§ **Records from a data source**:
┌────────

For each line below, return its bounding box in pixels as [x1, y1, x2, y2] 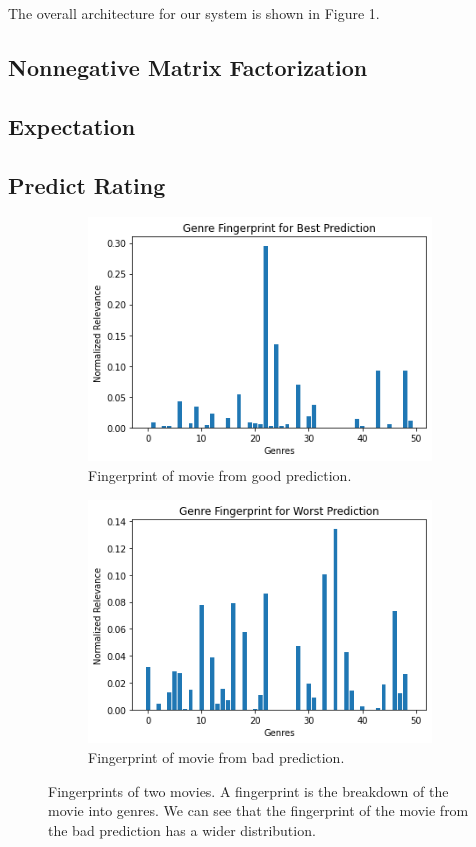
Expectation [8, 110, 136, 141]
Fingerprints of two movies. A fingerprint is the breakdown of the [48, 780, 449, 801]
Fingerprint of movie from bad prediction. [88, 747, 345, 768]
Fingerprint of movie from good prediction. [88, 464, 352, 485]
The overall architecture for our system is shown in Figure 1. [8, 3, 380, 23]
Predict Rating [8, 169, 166, 200]
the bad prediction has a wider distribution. [48, 819, 316, 840]
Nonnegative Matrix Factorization [8, 51, 368, 82]
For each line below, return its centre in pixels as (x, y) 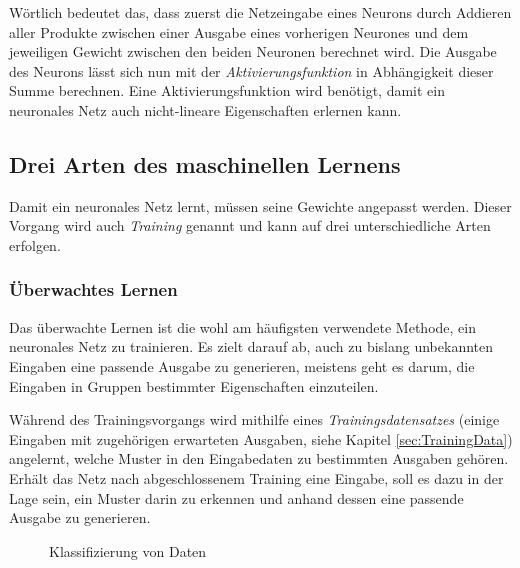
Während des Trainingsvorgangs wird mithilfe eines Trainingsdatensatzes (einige (254, 419)
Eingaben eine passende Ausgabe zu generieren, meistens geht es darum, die (242, 365)
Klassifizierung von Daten (128, 550)
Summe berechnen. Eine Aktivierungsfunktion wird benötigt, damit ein (227, 90)
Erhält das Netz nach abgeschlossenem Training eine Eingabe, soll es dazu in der (256, 477)
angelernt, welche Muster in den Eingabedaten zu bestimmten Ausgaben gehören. (259, 458)
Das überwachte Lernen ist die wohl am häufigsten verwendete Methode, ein (242, 326)
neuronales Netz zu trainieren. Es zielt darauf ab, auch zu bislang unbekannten (251, 346)

└────────

§ **Directions**:
Leave out each picture and extract the lines from the one containing "For each line below, return its centre" through the end of the records above, inclusive, exactly as they stand.

§ **Response**:
For each line below, return its centre in pixels as (x, y) 
Während des Trainingsvorgangs wird mithilfe eines Trainingsdatensatzes (einige (254, 419)
Eingaben eine passende Ausgabe zu generieren, meistens geht es darum, die (242, 365)
Klassifizierung von Daten (128, 550)
Summe berechnen. Eine Aktivierungsfunktion wird benötigt, damit ein (227, 90)
Erhält das Netz nach abgeschlossenem Training eine Eingabe, soll es dazu in der (256, 477)
angelernt, welche Muster in den Eingabedaten zu bestimmten Ausgaben gehören. (259, 458)
Das überwachte Lernen ist die wohl am häufigsten verwendete Methode, ein (242, 326)
neuronales Netz zu trainieren. Es zielt darauf ab, auch zu bislang unbekannten (251, 346)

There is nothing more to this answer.